I shall be telling this with a sigh
Somewhere ages and ages hence:
Two roads diverged in a wood, and I,
I took the one less traveled by,
And that has made all the difference.

How many of these pivotal moments pass us by unnoticed? It's often the small things that lead onto the big things isn't it? And even after the fact it's often difficult to be really sure which step it was that we took or didn't take that brought us here

(the bus that just missed us, the bus we just missed).

As you say Zeph; the law of Accretion is a frightening thing not least because it's almost totally beyond our control.

Another fine poem Melton, should be on the front page tho and not buried here in Letters to the Editor. Love the 3rd stanza particularly and especially Mme.Guillotines cold breath - chilling

and I've got a poor cousin of a pome in the works too, why did PP close so early (thought they'd decided to leave it open for 2 weeks). Billy?

Zephirine said...

Very nice, Melton, not presumptuous at all, in fact I thought it could have a solo spot. I won't delete it from here though, otherwise we'll lose your kind remarks about mine:)

Don't know what happened with PP, it wasn't even a full week. Some autobot gets triggered after 5 days maybe.

munni said...

very true,and well-told. I was recently asked if I view history as linear or cyclical, and I came to the unpopular conclusion that it's a line, but a messy line, not a straight one, with lots of zigzags and knots.

Zephirine said...

Munni, I think it goes in big coils like barbed wire, with the spikey bits too... you move slightly forward but it comes round again and catches you.

Meltonian said...

The 17 year-old Robespierre giving the oration at Louis XVI's visit to Louis-Le-Grand must be one of those coils/snags. A smaller world then, I suppose, but still a bit spooky.

billymills said...

I've asked the GU to re-open the History thread, and they have. Open until Friday, I believe.

Good poem, zeph.

Zephirine said...

Thanks, Billy! That GU, eh? can't get the staff...
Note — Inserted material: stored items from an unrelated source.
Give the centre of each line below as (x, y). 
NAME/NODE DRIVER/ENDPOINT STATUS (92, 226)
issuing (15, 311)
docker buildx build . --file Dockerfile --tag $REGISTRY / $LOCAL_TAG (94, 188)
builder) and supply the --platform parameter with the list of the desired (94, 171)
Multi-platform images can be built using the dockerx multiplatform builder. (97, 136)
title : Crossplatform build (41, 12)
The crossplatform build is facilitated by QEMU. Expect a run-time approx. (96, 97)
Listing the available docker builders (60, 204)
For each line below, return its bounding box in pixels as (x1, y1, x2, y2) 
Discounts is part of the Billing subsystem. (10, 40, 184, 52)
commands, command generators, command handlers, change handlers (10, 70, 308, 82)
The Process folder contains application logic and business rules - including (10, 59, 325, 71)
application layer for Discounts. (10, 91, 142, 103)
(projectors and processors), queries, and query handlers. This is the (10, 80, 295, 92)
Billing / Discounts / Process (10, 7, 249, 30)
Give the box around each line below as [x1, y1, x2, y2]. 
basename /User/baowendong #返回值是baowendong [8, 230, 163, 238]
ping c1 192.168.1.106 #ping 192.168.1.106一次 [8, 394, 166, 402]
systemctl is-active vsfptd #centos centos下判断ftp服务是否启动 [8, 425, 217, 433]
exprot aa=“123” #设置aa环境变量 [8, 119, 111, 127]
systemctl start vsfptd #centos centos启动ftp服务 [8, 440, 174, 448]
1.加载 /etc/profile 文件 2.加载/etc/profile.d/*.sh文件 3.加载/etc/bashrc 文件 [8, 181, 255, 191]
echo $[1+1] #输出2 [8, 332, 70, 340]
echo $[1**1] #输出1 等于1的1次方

Melton, I wonder if Louis XVI had a little chilly feeling while listening to that oration, as if somebody had walked over his grave?

Meltonian said...

The hairs should have stood up on the back of his neck, but I doubt they did. His diary entry for 14th July 1789 seems to sum Louis up: 'Rien.'

mimi said...

Quite apart from finding this poem very interesting, and Meltonian's also, I rather like the revolting French.

I have issues with them, obviously, especially L'Equipe, but I always felt we, British, failed to learn from their revolutionary techniques.

Though I read somewhere that a Scotsman invented the guillotine. Just didn't apply it.

offsideintahiti said...

And what if Greengrass and Ebren had never been banned from GU? None of this would have happened. Not in this form anyway. There's a fair chance Zeph and I would have stuck to the cricket and football blogs, respectively, and our cyberpaths might never have crossed.

So, I never thought I'd say this, but thank Dog for moderators.

Zephirine said...

Well, you're quite right in this case, Offie, but don't let us hear you say it again. Of course, had history been different we might have met in another way, at Cannes, say, or the Oscars..

Mimi, did the Scotsman just think it was a good device for slicing very large vegetables?

As for us not learning from the French, quite true, and on our previous attempt though we did cut our King's head off it then all fizzled out into things like closing theatres and banning music and dancing. Not so much a revolution, more a wet weekend. I wish we'd had a revolution in 1848 when it was all the fashion, and got rid of the ghastly Victoria.

mimi said...

Ah Zeph - but the problem is that neeps don't have a neck. Though a properly devised mini-guillotine would certainly come in handy when attempting to half one of the sturdier members of the neep tribe.